Ask HN: Experienced devs getting a new job using a new language? - dadoge
I&#x27;m sure many of us have a fear of using the same stack for years and years and becoming obsolete.<p>For those of you that have been in tech for 10+ years, how was it like to stay at a company for many years and get a job in a new company that uses a different language? (e.g. switching Java to Go, switching C++ to Java, etc).<p>What was it like both in terms of interviewing and once on the job?  How painful&#x2F;pleasant was it to spend a long time in one language and have to start again in a new one with a bunch of 25 yr olds?
======
smt88
A few years ago, I took a job temporarily running a struggling engineering
team at a startup. Since it was a startup with client deadlines, I had to work
on code. It was a totally new language and new stack.

As someone who had been coding professionally for 10 years, I was far more
productive than everyone else on the team (measured by how buggy my code was
and how well I turned specs into code). The next-most-experienced coder had
about 4 years of experience in a large enterprise environment, which required
a lot of coaching and re-learning.

My point is that you can Google your way through the specifics of a lot of
languages, but your most valuable experience and skills will work across
stacks.

This is actually the reason I never make prior experience with a language,
stack, or framework part of a full-time job description. For temporary
contract work, I'll be hyper-specific, but if someone is part of the company
long-term, I just need to know that they have all the skills that are related
to working on a team, understanding tradeoffs, etc.

------
x0hm
I'm 4 months into a new job.

I was a C# dev. Now I am a Java dev.

The hardest part isn't the language.
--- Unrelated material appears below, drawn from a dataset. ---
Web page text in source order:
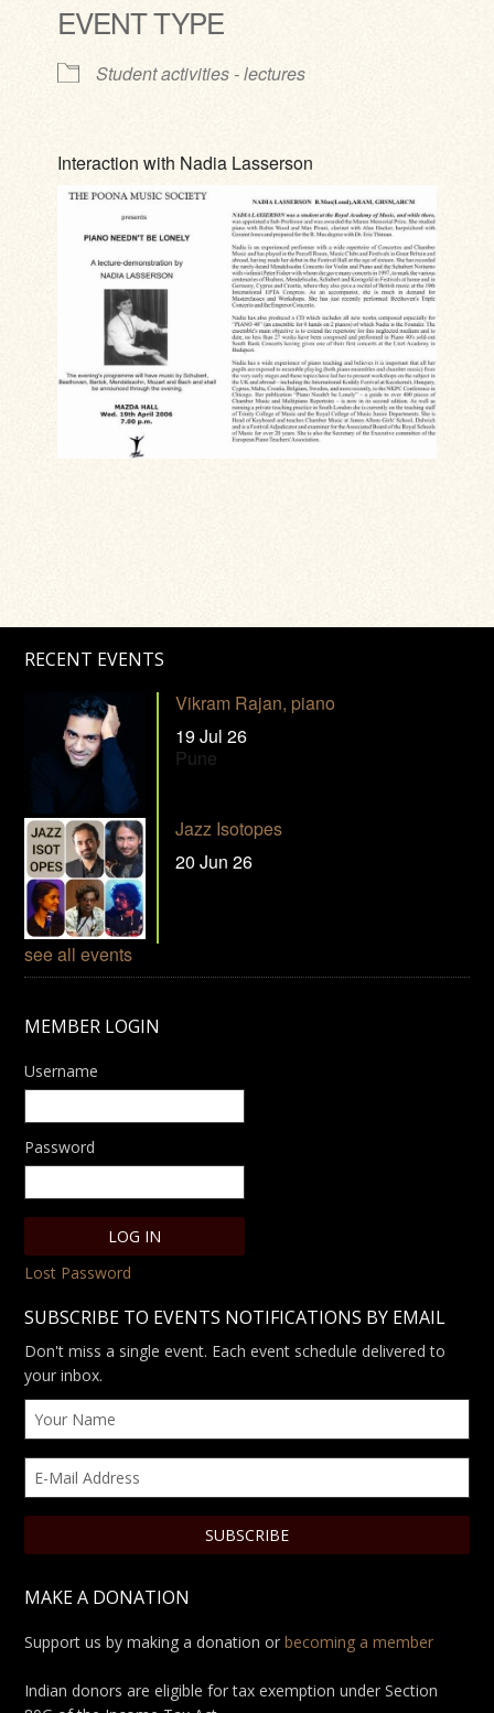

Once you know a couple, picking up a
language is easy.

The hardest part is learning new frameworks and new tool chains.

Interviewing wasn't difficult. Any company worth a damn won't ask you
language-specific questions.

Working with a new team is pretty nice. It's humbling being the new guy. It
feels nice knowing that there's a whole new mountain of information to learn,
and knowing that I've conquered previous mountains makes this one feel
surmountable.